# Trying to Find a Certain Rhinestone Supplier I misplaced a website of



## RRC Tees (Jun 5, 2007)

I once looked at a supplier's website and lost their bookmark. The website was mainly purple in color. Very good prices on Rhinestones, I'm thinking it had embroider or embroidery on the address but not sure because they sold many different supplies. It wasn't threadart, or mysupplyhut... I just have it stuck in my head and I want to find out what it was. Tried searching through the post here with no luck. If you use these people or have an idea of who I may be atlking about please let me know. 

Thanks!
Raul


----------



## rhinestonetransf (Feb 11, 2009)

When was the last time you visited the site? Did you look at your history to see if you could find the site? not much help I know sorry.


----------



## RRC Tees (Jun 5, 2007)

Its been months, so the history won't be there... I'm sure I have cleaned it by now.

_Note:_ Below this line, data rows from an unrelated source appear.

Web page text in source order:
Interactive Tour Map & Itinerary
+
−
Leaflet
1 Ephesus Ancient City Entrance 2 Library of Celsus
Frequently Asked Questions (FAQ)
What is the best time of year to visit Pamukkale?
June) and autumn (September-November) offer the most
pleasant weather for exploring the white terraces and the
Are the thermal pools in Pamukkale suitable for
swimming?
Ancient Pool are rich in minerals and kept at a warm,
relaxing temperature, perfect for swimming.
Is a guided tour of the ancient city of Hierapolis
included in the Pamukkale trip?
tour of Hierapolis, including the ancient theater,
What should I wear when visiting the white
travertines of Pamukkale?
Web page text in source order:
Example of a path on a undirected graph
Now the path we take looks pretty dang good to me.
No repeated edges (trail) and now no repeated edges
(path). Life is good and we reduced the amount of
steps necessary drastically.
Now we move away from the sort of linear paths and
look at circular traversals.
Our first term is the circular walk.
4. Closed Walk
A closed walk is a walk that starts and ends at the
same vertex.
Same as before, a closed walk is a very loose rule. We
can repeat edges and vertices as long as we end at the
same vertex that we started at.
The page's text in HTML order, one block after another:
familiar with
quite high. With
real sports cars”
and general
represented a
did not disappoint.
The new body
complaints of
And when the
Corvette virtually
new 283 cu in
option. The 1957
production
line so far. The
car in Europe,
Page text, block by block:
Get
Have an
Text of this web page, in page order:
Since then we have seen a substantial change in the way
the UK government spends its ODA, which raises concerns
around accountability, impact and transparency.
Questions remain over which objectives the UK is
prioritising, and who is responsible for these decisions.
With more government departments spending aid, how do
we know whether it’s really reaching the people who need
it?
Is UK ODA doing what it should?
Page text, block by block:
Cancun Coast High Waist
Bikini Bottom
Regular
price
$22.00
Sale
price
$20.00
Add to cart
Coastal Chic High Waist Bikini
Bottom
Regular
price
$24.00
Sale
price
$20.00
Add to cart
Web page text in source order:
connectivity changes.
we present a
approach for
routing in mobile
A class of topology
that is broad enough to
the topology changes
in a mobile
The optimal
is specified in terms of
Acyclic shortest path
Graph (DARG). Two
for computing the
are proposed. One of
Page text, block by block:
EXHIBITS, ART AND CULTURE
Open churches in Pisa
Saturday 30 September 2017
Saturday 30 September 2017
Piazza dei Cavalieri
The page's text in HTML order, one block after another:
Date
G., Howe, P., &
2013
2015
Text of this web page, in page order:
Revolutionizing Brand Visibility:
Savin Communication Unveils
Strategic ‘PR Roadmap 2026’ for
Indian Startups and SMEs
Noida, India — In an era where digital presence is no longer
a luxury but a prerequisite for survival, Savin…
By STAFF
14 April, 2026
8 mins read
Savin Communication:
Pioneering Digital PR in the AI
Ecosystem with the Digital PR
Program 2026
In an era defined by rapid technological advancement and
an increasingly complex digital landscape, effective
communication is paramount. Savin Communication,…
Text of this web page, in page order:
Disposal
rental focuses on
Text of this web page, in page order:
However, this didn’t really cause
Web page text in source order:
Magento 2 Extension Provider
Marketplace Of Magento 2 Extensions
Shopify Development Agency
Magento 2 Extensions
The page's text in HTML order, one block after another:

Just frustrating to have the name on the tip of my tongue... Thanks for the reply though.


----------



## Susan Scott (Mar 23, 2011)

Hi was it Thread Art they wholesale and retail rhinestones

Embroidee


----------



## My Shirt Connect (Jan 24, 2010)

Susan Scott said:


> Hi was it Thread Art they wholesale and retail rhinestones
> 
> Embroidee


It was mentioned that is wasn't Thread Art.... Unless it was?

I can't thing of any websites that have rhinestones and are purple in color.

Best of luck,

Brian : )


----------